Courts, then, in establishing inequality in the commercial exploitation of language are creating economic wealth and property, creating property not, of course ex nihilo, but out of the material of social fact, commercial custom, and popular moral faiths or prejudges. It does not follow, except by the fallacy of composition, that in creating new private property courts are benefiting society. Whether they are benefiting society depends upon a series of questions which courts and scholars dealing with this field of law have not seriously considered. Is there, for practical purposes, an unlimited supply of equally attractive words under which any commodity can be sold, so that the second seller of the commodity is at no commercial disadvantage if he is forced to avoid the word or words chosen by the first seller? If this is not the case, i.e. if peculiar emotional contexts give one word more sales appeal that any other word suitable for the same product, should the peculiar appeal of that word be granted by the state, without payment, to the first occupier? Is this homestead law of the English language necessary in order to induce the first occupier to use the most attractive word in selling his product? If, on the other hand, all words are originally alike in commercial potentiality, but become differentiated by advertising and other forms of commercial exploitation, in this type of business pressure a good thing, and should it be encouraged by offering legal rewards for the private exploitation of popular linguistic habits and prejudices? To what extent is differentiation of commodities by trade names a help to the consumer in buying wisely? To what extent is the exclusive power to exploit an attractive word, and to alter the quality of the things to which the word is attached, a means of deceiving consumers into purchasing inferior goods?
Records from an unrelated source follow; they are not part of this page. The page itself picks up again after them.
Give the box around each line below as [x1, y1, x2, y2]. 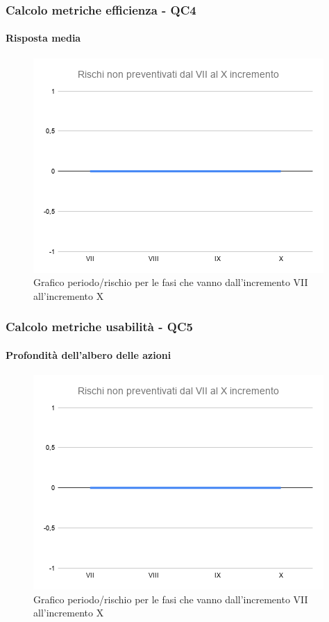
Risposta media [6, 31, 81, 45]
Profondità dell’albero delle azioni [6, 347, 171, 362]
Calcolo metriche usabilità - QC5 [6, 318, 193, 335]
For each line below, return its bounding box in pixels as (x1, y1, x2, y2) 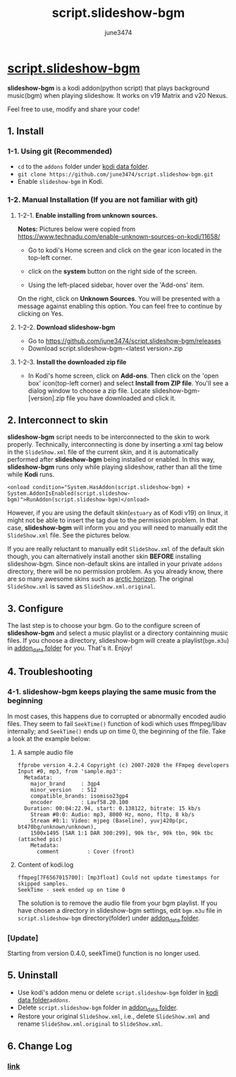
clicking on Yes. (17, 309, 64, 318)
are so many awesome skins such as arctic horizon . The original (7, 574, 194, 583)
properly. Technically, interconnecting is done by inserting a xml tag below (7, 441, 223, 449)
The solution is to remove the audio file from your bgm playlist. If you (17, 899, 218, 907)
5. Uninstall (7, 969, 58, 981)
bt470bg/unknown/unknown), (17, 823, 97, 830)
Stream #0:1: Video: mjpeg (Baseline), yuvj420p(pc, (30, 817, 189, 824)
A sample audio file (17, 748, 74, 756)
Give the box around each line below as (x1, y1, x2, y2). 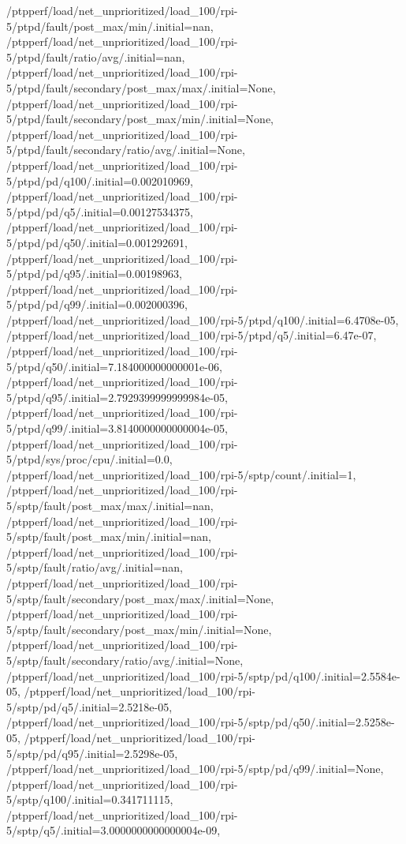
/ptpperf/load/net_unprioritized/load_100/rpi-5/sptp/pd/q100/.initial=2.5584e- (6, 667, 400, 684)
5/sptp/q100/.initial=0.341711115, (6, 791, 173, 808)
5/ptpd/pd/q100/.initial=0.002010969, (6, 172, 193, 189)
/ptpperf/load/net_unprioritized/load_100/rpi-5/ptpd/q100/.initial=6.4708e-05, (6, 311, 399, 328)
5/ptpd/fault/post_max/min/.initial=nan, (6, 17, 214, 34)
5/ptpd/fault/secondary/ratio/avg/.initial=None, (6, 141, 245, 158)
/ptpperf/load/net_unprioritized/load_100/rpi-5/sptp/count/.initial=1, (6, 466, 356, 482)
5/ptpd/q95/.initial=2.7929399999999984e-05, (6, 388, 228, 405)
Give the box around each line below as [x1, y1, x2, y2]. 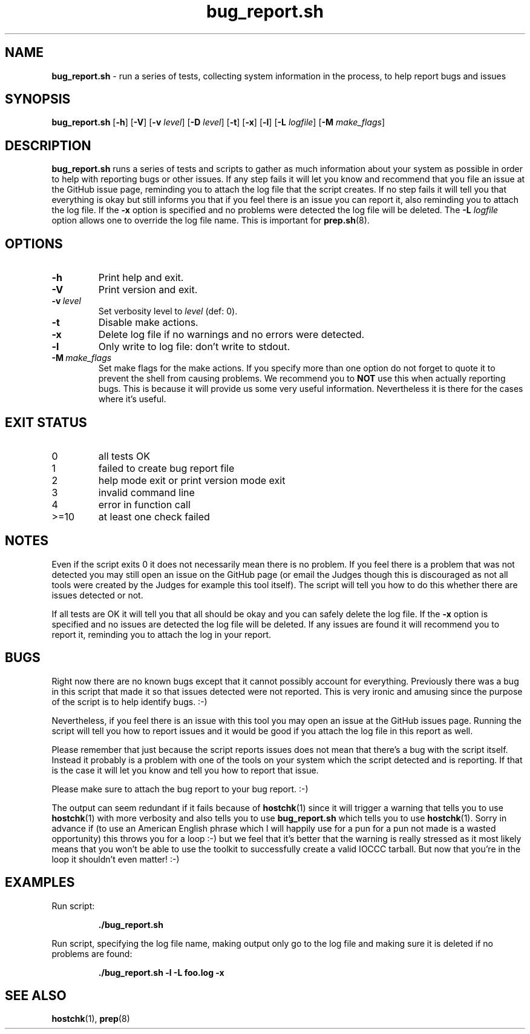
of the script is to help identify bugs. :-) [51, 696, 208, 707]
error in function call [98, 498, 191, 511]
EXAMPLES [5, 875, 75, 890]
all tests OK [98, 449, 150, 462]
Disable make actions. [98, 316, 198, 329]
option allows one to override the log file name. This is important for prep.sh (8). [51, 215, 370, 226]
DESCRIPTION [5, 138, 91, 153]
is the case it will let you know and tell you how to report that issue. [51, 764, 319, 775]
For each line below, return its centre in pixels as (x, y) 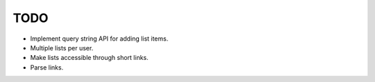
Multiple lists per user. (62, 48)
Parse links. (47, 67)
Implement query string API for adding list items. (99, 39)
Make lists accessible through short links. (89, 58)
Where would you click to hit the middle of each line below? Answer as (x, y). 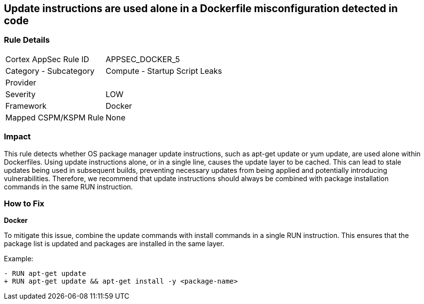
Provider (21, 82)
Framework (26, 106)
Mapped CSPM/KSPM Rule (55, 117)
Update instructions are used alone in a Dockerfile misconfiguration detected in (201, 8)
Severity (20, 94)
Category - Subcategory (50, 71)
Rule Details (27, 40)
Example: (19, 259)

Without a frank facing of these and similar questions, legal reasoning on the subject of trade names is simply economic prejudice masquerading in the cloak of legal logic. The prejudice that identifies the interests of the plaintiff in unfair competition cases with the interest of business and identifies the interests of business with the interests of society, will not be critically examined by courts and legal scholars until it is recognized and formulated. It will not be recognized or formulated so long as the hypostatization of "property rights" conceals the circularity of legal reasoning.